**Description of the task:** Would you retype the lines from the one that holds "OUR LINKS (89, 166, 128, 174)" to the final line of the entries below, both ends included and exactly as written, but without pictures?

(Collected data)
■ ■ ■ ■ ■

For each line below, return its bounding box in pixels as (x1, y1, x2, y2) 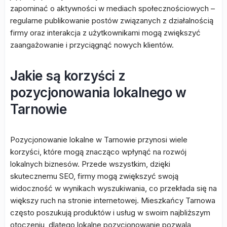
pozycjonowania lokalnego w (10, 85, 186, 100)
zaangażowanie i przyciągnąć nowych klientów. (10, 40, 174, 50)
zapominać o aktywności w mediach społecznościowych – (10, 4, 215, 13)
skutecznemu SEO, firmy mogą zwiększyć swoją (10, 171, 178, 181)
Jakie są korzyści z (10, 68, 126, 84)
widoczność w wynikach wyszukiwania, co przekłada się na (10, 183, 217, 193)
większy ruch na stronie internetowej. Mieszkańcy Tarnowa (10, 196, 215, 205)
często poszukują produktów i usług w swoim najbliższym (10, 208, 210, 217)
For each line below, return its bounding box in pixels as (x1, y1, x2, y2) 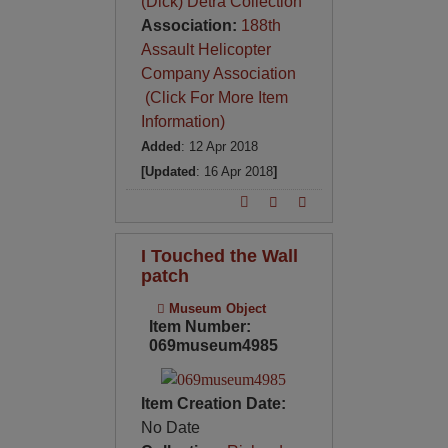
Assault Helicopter (140, 40, 271, 58)
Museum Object (164, 300, 266, 316)
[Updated (140, 163, 196, 179)
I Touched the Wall (140, 244, 298, 266)
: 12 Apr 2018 (180, 138, 258, 154)
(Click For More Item (140, 88, 288, 106)
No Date (140, 418, 200, 436)
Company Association (140, 64, 296, 82)
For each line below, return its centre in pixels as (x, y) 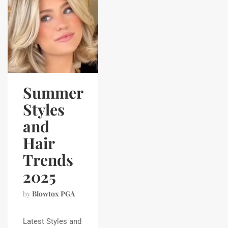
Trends (48, 160)
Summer (53, 93)
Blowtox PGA (53, 194)
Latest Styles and (52, 221)
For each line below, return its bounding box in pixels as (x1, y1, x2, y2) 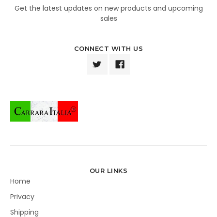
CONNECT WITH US (74, 44, 143, 52)
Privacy (10, 191, 34, 201)
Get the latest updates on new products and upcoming (14, 3, 203, 13)
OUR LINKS (89, 166, 128, 174)
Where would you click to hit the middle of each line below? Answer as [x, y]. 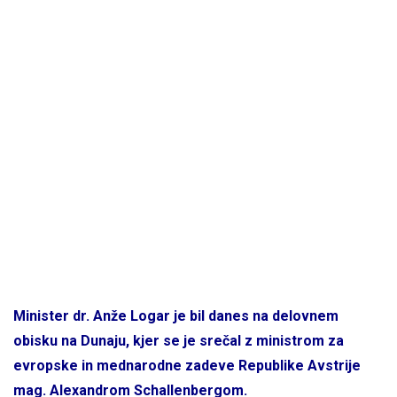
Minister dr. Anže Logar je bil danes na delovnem [176, 316]
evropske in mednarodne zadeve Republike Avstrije [187, 366]
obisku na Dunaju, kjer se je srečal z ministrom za [179, 341]
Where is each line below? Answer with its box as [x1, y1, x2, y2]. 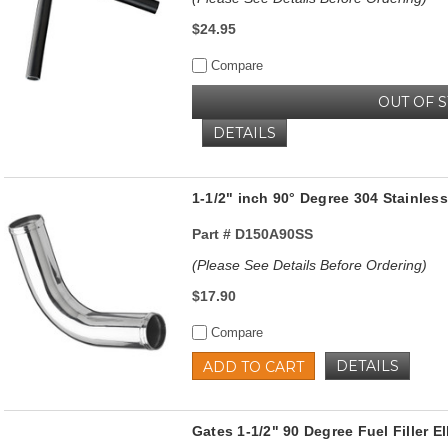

■ ■ ■ ■ ■

**Expected answer:**
OUR LINKS (89, 166, 128, 174)
Where would you click to hit the middle of each line below? Answer as [x, y]. 
Minister dr. Anže Logar je bil danes na delovnem [176, 316]
evropske in mednarodne zadeve Republike Avstrije [187, 366]
obisku na Dunaju, kjer se je srečal z ministrom za [179, 341]
Where is each line below? Answer with its box as [x1, y1, x2, y2]. 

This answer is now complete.